### ABOUT THIS EXERCISE
Where the line containing "watch a short video describing working" appears in the entries below, start there and print only that line and every line after it, exactly, through the end, excluding pictures.

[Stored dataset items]
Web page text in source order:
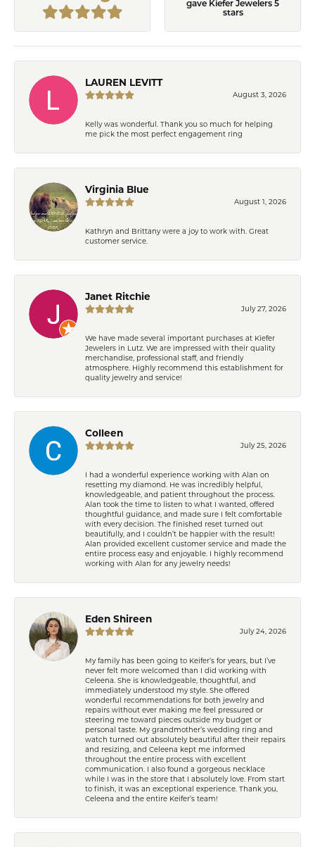
gave Kiefer Jewelers 5
stars
LAUREN LEVITT
August 3, 2026
Kelly was wonderful. Thank you so much for helping
me pick the most perfect engagement ring
Virginia Blue
August 1, 2026
Kathryn and Brittany were a joy to work with. Great
customer service.
Janet Ritchie
July 27, 2026
We have made several important purchases at Kiefer
Jewelers in Lutz. We are impressed with their quality
merchandise, professional staff, and friendly
atmosphere. Highly recommend this establishment for
quality jewelry and service!
Colleen
July 25, 2026
I had a wonderful experience working with Alan on
resetting my diamond. He was incredibly helpful,
knowledgeable, and patient throughout the process.
Alan took the time to listen to what I wanted, offered
thoughtful guidance, and made sure I felt comfortable
with every decision. The finished reset turned out
beautifully, and I couldn’t be happier with the result!
Alan provided excellent customer service and made the
entire process easy and enjoyable. I highly recommend
working with Alan for any jewelry needs!
Eden Shireen
July 24, 2026
My family has been going to Keifer’s for years, but I’ve
never felt more welcomed than I did working with
Celeena. She is knowledgeable, thoughtful, and
immediately understood my style. She offered
wonderful recommendations for both jewelry and
repairs without ever making me feel pressured or
steering me toward pieces outside my budget or
personal taste. My grandmother’s wedding ring and
watch turned out absolutely beautiful after their repairs
and resizing, and Celeena kept me informed
throughout the entire process with excellent
communication. I also found a gorgeous necklace
while I was in the store that I absolutely love. From start
to finish, it was an exceptional experience. Thank you,
Celeena and the entire Keifer’s team!
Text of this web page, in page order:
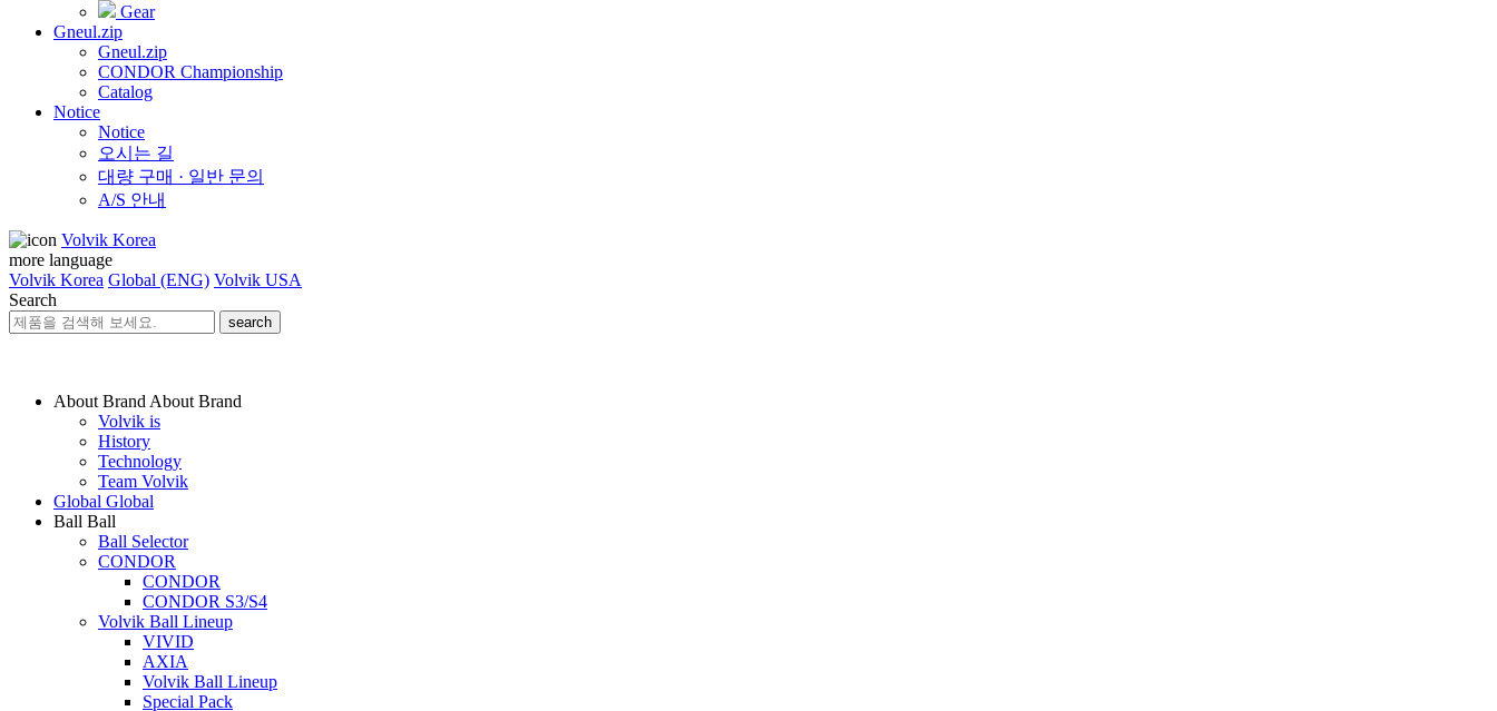
Gear
Gneul.zip
Gneul.zip
CONDOR Championship
Catalog
Notice
Notice
오시는 길
대량 구매 · 일반 문의
A/S 안내
Volvik Korea
more language
Volvik Korea Global (ENG) Volvik USA
Search
search
About Brand About Brand
Volvik is
History
Technology
Team Volvik
Global Global
Ball Ball
Ball Selector
CONDOR
CONDOR
CONDOR S3/S4
Volvik Ball Lineup
VIVID
AXIA
Volvik Ball Lineup
Special Pack
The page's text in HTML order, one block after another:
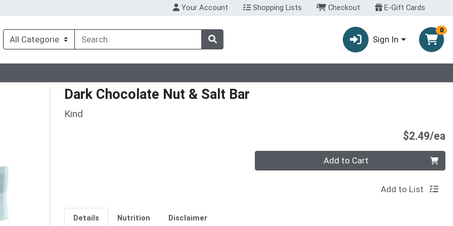
Your Account Shopping Lists Checkout E-Gift Cards
Sign In
0
Dark Chocolate Nut & Salt Bar
Kind
$2.49/ea
Quantity 0 Add to Cart
Add to List
Details Nutrition Disclaimer
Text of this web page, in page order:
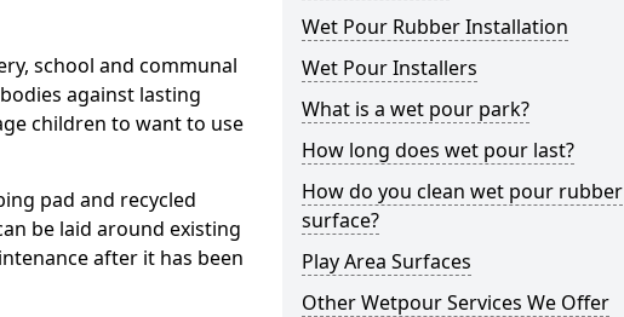
school and communal
against lasting
children to want to use
pad and recycled
be laid around existing
after it has been
Wet Pour Rubber Installation
Wet Pour Installers
What is a wet pour park?
How long does wet pour last?
How do you clean wet pour rubber
surface?
Play Area Surfaces
Other Wetpour Services We Offer
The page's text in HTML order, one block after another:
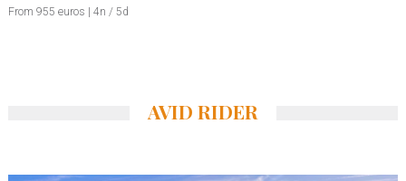
From 955 euros | 4n / 5d
AVID RIDER
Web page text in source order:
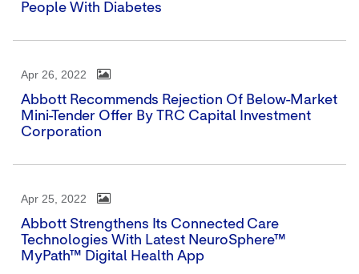
People With Diabetes
Apr 26, 2022
Abbott Recommends Rejection Of Below-Market
Mini-Tender Offer By TRC Capital Investment
Corporation
Apr 25, 2022
Abbott Strengthens Its Connected Care
Technologies With Latest NeuroSphere™
MyPath™ Digital Health App
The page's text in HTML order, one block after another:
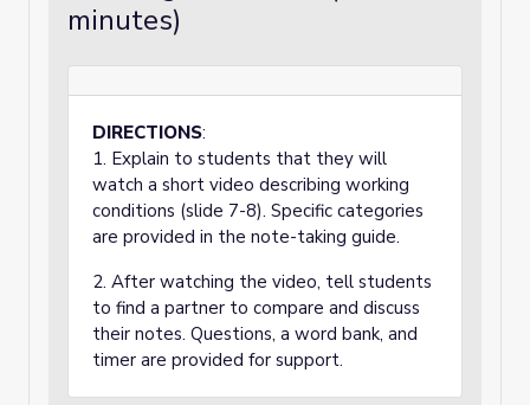
minutes)
DIRECTIONS:
1. Explain to students that they will
watch a short video describing working
conditions (slide 7-8). Specific categories
are provided in the note-taking guide.
2. After watching the video, tell students
to find a partner to compare and discuss
their notes. Questions, a word bank, and
timer are provided for support.
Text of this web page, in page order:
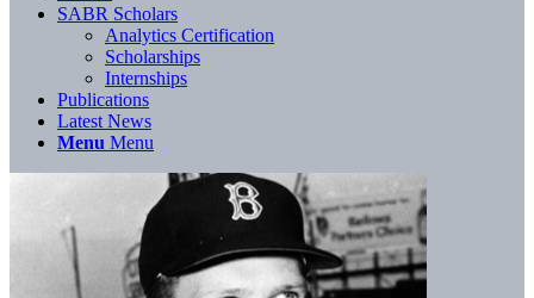
SABR Scholars
Analytics Certification
Scholarships
Internships
Publications
Latest News
Menu Menu
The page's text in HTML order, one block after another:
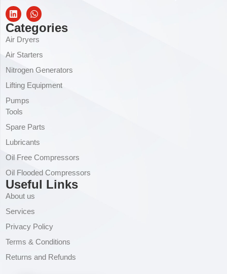
Categories
Air Dryers
Air Starters
Nitrogen Generators
Lifting Equipment
Pumps
Tools
Spare Parts
Lubricants
Oil Free Compressors
Oil Flooded Compressors
Useful Links
About us
Services
Privacy Policy
Terms & Conditions
Returns and Refunds
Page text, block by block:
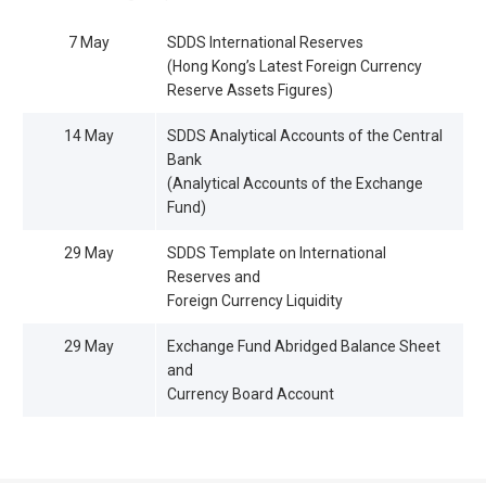
7 May
SDDS International Reserves
(Hong Kong’s Latest Foreign Currency
Reserve Assets Figures)
14 May
SDDS Analytical Accounts of the Central
Bank
(Analytical Accounts of the Exchange
Fund)
29 May
SDDS Template on International
Reserves and
Foreign Currency Liquidity
29 May
Exchange Fund Abridged Balance Sheet
and
Currency Board Account

### RESPONSE FOR THIS EXERCISE
watch a short video describing working
conditions (slide 7-8). Specific categories
are provided in the note-taking guide.
2. After watching the video, tell students
to find a partner to compare and discuss
their notes. Questions, a word bank, and
timer are provided for support.
Text of this web page, in page order:
SABR Scholars
Analytics Certification
Scholarships
Internships
Publications
Latest News
Menu Menu
The page's text in HTML order, one block after another:
Categories
Air Dryers
Air Starters
Nitrogen Generators
Lifting Equipment
Pumps
Tools
Spare Parts
Lubricants
Oil Free Compressors
Oil Flooded Compressors
Useful Links
About us
Services
Privacy Policy
Terms & Conditions
Returns and Refunds
Page text, block by block:
7 May
SDDS International Reserves
(Hong Kong’s Latest Foreign Currency
Reserve Assets Figures)
14 May
SDDS Analytical Accounts of the Central
Bank
(Analytical Accounts of the Exchange
Fund)
29 May
SDDS Template on International
Reserves and
Foreign Currency Liquidity
29 May
Exchange Fund Abridged Balance Sheet
and
Currency Board Account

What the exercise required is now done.